Your assignment: Please return the lines of the data below, word for word, from the first line through the line containing "Sanierung geht in die Breite".

Source records:
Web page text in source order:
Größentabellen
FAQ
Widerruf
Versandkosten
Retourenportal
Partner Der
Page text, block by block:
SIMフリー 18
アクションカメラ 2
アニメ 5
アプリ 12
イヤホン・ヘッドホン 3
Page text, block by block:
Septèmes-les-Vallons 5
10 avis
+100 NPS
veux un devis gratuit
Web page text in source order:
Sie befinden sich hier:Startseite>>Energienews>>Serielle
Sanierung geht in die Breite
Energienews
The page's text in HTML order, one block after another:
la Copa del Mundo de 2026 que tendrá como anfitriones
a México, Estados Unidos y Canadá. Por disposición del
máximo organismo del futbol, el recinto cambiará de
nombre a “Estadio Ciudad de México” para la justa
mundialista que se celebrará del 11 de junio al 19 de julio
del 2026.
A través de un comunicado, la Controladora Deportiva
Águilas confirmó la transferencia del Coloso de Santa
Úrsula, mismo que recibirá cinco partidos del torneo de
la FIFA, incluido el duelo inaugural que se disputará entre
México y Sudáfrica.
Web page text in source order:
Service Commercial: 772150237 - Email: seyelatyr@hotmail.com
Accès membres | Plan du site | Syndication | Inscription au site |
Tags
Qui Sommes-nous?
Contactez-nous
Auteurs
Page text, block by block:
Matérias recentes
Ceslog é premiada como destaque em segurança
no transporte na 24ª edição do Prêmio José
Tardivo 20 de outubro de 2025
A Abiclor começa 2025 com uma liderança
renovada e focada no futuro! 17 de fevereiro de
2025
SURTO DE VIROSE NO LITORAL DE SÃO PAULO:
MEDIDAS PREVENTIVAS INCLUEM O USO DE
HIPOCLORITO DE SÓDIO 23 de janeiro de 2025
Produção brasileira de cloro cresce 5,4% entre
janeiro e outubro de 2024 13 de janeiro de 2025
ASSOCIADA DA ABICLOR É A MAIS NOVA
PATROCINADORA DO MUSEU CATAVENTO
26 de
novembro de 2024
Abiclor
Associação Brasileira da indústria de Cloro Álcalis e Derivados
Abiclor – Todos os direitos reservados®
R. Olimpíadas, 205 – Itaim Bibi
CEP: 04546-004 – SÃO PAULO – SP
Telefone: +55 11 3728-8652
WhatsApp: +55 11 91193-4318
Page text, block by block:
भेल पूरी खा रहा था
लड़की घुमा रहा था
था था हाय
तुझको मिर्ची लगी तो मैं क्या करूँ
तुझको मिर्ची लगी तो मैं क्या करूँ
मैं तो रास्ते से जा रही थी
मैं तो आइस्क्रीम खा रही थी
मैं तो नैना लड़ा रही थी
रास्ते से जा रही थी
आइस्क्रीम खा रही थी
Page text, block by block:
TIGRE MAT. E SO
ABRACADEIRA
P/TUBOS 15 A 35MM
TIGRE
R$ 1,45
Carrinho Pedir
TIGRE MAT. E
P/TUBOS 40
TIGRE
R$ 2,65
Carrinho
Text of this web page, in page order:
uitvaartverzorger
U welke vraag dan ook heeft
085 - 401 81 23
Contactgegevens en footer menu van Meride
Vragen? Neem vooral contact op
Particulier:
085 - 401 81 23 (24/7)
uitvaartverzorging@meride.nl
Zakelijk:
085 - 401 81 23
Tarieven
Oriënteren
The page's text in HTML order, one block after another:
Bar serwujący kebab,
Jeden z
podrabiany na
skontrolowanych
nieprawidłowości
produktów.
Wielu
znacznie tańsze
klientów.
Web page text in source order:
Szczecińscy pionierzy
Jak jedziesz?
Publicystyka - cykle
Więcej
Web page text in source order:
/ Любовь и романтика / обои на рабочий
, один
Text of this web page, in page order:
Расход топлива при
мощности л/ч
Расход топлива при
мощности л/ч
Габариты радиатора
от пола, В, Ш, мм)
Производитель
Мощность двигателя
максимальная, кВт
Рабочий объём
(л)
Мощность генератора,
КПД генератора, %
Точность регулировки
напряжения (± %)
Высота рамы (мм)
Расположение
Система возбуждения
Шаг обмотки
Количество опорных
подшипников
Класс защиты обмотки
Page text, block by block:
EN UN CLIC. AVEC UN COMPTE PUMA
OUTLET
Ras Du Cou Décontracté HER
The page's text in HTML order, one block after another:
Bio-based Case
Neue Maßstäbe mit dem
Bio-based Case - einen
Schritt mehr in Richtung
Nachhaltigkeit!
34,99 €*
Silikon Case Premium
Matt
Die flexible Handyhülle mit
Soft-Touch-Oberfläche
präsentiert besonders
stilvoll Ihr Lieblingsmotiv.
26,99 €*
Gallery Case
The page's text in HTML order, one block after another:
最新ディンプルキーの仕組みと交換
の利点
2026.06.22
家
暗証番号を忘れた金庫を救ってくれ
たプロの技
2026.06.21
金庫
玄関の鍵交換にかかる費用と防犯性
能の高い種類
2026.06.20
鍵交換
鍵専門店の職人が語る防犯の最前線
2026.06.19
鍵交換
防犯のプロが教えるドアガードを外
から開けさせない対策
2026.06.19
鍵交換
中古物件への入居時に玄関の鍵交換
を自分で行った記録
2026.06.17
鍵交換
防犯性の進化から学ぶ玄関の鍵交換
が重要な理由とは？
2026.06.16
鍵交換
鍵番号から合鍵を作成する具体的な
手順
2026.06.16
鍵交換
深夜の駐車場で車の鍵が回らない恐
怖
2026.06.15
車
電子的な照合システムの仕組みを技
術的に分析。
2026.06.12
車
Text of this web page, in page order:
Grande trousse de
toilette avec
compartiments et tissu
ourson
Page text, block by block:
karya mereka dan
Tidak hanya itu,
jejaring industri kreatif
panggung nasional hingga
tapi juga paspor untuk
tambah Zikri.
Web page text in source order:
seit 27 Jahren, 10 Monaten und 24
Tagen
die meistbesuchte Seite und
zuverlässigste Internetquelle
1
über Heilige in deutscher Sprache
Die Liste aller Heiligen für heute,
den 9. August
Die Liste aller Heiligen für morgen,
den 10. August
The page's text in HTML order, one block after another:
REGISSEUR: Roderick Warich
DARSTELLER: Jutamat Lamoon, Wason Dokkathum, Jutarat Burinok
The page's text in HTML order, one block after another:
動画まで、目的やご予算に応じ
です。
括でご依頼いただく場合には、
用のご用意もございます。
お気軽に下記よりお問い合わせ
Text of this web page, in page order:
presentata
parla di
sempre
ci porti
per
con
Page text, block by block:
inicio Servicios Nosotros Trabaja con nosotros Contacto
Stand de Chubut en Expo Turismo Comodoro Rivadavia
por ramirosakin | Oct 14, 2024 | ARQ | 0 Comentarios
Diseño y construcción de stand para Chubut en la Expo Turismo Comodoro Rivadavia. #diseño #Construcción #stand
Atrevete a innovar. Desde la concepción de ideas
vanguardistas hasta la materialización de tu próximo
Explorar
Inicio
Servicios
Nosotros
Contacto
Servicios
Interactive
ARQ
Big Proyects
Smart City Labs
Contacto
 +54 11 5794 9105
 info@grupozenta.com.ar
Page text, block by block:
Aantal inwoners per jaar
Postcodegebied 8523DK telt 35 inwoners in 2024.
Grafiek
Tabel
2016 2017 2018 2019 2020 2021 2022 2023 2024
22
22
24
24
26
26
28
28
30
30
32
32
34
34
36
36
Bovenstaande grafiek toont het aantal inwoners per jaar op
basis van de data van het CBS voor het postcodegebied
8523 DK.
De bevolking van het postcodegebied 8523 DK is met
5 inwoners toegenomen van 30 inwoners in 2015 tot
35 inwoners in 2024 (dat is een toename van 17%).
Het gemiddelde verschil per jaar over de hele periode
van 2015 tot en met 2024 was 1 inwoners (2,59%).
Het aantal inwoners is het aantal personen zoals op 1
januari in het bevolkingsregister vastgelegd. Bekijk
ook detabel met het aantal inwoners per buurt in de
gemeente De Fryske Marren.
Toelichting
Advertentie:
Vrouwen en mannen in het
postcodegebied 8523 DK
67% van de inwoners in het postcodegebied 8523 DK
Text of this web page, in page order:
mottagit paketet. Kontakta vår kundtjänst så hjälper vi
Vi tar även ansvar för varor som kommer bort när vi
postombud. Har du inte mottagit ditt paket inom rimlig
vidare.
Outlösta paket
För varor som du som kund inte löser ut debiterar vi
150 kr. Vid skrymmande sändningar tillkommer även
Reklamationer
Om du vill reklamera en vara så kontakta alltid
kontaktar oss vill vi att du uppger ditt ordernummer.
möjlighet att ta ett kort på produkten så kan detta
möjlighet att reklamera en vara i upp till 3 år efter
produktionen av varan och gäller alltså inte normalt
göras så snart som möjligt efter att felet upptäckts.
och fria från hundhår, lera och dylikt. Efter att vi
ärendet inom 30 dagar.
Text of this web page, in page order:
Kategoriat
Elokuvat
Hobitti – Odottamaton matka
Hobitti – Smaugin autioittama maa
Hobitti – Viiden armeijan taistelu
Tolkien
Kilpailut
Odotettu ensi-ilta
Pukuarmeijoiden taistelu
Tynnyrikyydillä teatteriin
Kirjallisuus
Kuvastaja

Task output:
Web page text in source order:
Größentabellen
FAQ
Widerruf
Versandkosten
Retourenportal
Partner Der
Page text, block by block:
SIMフリー 18
アクションカメラ 2
アニメ 5
アプリ 12
イヤホン・ヘッドホン 3
Page text, block by block:
Septèmes-les-Vallons 5
10 avis
+100 NPS
veux un devis gratuit
Web page text in source order:
Sie befinden sich hier:Startseite>>Energienews>>Serielle
Sanierung geht in die Breite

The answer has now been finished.